Task brief: Please give the number of lines in the listing that include the word "output", with no other words.

Data section:
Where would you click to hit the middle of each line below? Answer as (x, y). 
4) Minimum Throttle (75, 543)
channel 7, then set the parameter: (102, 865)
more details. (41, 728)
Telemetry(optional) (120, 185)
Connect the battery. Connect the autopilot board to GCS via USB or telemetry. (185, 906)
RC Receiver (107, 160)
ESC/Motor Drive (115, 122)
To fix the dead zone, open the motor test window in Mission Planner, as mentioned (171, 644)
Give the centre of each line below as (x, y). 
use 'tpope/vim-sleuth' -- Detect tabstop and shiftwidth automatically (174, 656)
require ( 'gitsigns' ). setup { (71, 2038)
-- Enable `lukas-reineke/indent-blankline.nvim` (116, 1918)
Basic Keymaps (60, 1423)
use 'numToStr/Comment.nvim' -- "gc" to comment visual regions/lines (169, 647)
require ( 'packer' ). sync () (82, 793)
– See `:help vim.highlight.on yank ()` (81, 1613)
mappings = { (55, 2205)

==

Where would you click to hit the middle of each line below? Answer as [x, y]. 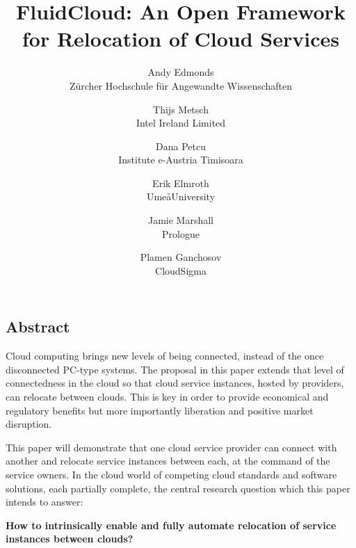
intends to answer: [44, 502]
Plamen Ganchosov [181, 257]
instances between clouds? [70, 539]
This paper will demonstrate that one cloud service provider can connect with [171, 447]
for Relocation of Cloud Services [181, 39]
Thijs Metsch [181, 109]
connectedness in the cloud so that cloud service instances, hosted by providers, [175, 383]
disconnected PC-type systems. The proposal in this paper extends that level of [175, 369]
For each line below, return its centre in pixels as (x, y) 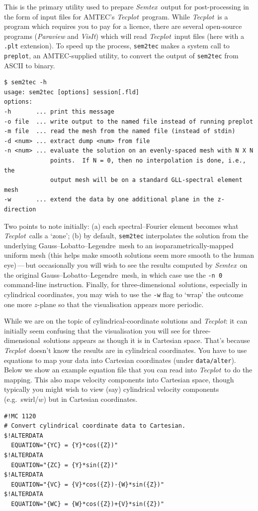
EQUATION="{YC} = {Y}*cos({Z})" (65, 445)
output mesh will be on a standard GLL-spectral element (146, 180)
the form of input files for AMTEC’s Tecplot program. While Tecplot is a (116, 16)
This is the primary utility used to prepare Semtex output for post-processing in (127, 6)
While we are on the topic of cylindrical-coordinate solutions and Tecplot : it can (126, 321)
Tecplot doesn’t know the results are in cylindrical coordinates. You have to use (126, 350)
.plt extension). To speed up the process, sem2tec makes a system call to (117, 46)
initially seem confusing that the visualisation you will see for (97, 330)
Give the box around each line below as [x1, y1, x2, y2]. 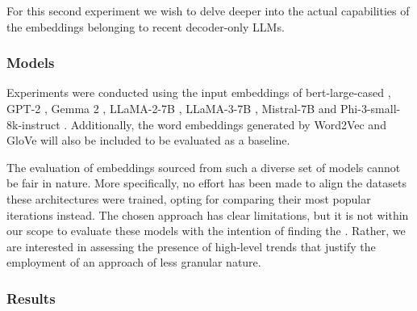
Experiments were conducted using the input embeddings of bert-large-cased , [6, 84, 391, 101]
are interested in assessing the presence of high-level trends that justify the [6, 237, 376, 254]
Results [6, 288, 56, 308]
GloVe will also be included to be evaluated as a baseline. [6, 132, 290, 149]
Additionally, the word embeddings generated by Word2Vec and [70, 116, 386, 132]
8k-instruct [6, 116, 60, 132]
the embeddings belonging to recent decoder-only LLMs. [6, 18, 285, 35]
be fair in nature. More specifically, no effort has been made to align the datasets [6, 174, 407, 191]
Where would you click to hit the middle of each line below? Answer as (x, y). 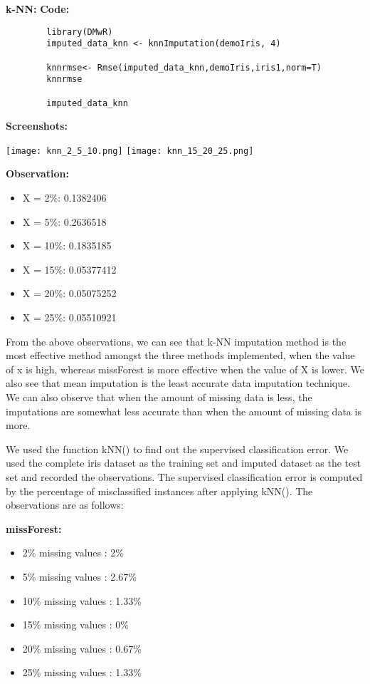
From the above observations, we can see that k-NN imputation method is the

Task result: 2